- Born: Valdis Semeiks February 5, 1955 (age 71)
- Area(s): Penciller, inker
- Notable works: Conan the Barbarian The Demon Lobo DC One Million

= Val Semeiks =

Valdis "Val" Semeiks (/ˈsɛmɪks/; born 5 February 1955) is an American comic book artist who has mostly worked for DC Comics and Marvel Comics.

==Biography==

Val Semeiks was born in the U.S. to Latvian parents.

Semeiks graduated from college with degrees in Chemistry and Mathematics, before pursuing a career in advertising, working as "an art director for a regional ad agency". He has been working in the comics field since 1986, mostly as a penciller although he has been known to ink his own work. His first professional credit was with Marvel, drawing King Kull back-up stories for The Savage Sword of Conan, which ultimately led to him becoming the monthly artist on Conan the Barbarian, allowing him to leave his day job and forge a fulltime career as a comics artist.

His following credits include long runs on The Demon and Lobo for DC Comics; he primarily worked with writer Alan Grant, whose plots Semeiks defined "laugh-out-loud funny", leading him to call his time on Lobo (upon which he worked with inker John Dell) "about as much fun as anyone can have drawing comics". He also provided the artwork to Alan Grant and John Wagner's 1995 DC/2000 AD crossover title Lobo/Judge Dredd: Psycho-Bikers vs. The Mutants From Hell. When, as part of the 1996 DC vs. Marvel event, the DC and Marvel Universes briefly combined to form the Amalgam Universe, Alan Grant and Semeiks produced the Oneshot "Lobo the Duck".

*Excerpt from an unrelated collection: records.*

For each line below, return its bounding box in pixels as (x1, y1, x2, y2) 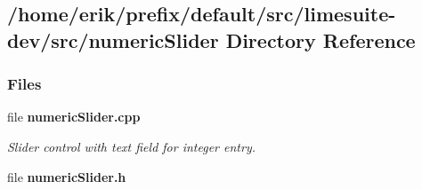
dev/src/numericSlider (7, 26, 219, 53)
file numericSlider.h (7, 167, 126, 185)
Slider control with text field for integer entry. (7, 137, 256, 155)
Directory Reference (225, 26, 416, 53)
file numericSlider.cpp (7, 107, 141, 126)
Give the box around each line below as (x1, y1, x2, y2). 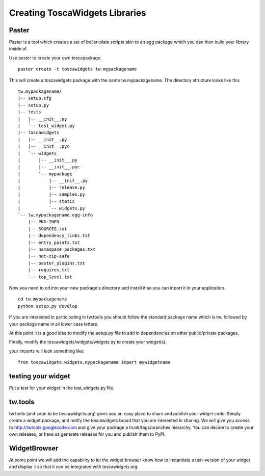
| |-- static (18, 199, 75, 204)
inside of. (9, 46, 28, 52)
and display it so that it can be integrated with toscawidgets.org (9, 464, 138, 470)
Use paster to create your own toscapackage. (9, 54, 102, 61)
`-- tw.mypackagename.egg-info (18, 212, 93, 218)
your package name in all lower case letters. (9, 321, 98, 327)
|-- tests (18, 109, 41, 115)
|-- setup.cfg (18, 96, 52, 101)
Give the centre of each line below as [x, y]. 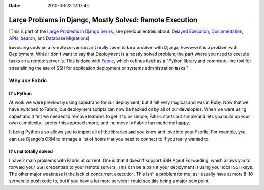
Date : [15, 6]
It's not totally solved [31, 151]
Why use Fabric [28, 80]
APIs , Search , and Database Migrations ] [49, 38]
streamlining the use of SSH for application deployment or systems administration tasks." [99, 68]
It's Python [20, 94]
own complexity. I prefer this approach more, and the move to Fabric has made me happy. [99, 123]
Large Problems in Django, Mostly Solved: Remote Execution [103, 20]
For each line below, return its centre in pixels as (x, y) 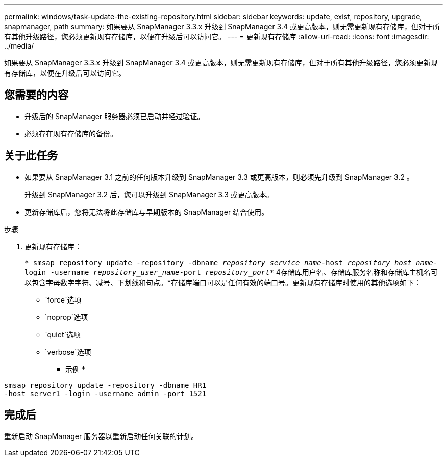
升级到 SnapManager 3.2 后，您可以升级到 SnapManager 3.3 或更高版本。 (149, 194)
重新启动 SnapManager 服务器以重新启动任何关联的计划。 (101, 436)
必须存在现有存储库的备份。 (71, 133)
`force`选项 (63, 299)
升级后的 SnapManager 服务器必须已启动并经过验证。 (115, 116)
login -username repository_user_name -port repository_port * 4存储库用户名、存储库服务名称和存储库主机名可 (231, 272)
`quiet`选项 (63, 334)
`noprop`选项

Returning briefly to Marvel, Semeiks was reunited with his first editor Larry Hama, working with him on Wolverine, alongside a number of other titles. Returning again to DC, Semeiks worked on a number of JLA projects with then-JLA-writer Grant Morrison, including JLA/WildC.A.T.S., DC One Million, and the 1999 limited series Superman's Nemesis: Lex Luthor with writer David Michelinie. Semeiks drew two Batman stories penned by Dwayne McDuffie in 2002 and 2003 for Batman: Legends of the Dark Knight (issues #156-158) and (issues #164-167). In 2006, he helped wrap up the second volume of Flash, illustrating issues #227-230. He contributed to Marvel's relaunch of Web of Spider-Man in 2009.

He has also worked on non-Superhero projects including cartoon work for MAD Magazine and DC's "Big Book" series (from Paradox Press) as well as "video game and toy design work too". He illustrated fantasy author R.A. Salvatore's Icewind Dale Trilogy in three comicbook mini-series (Crystal Shard, Streams of Silver, and Halfling's Gem).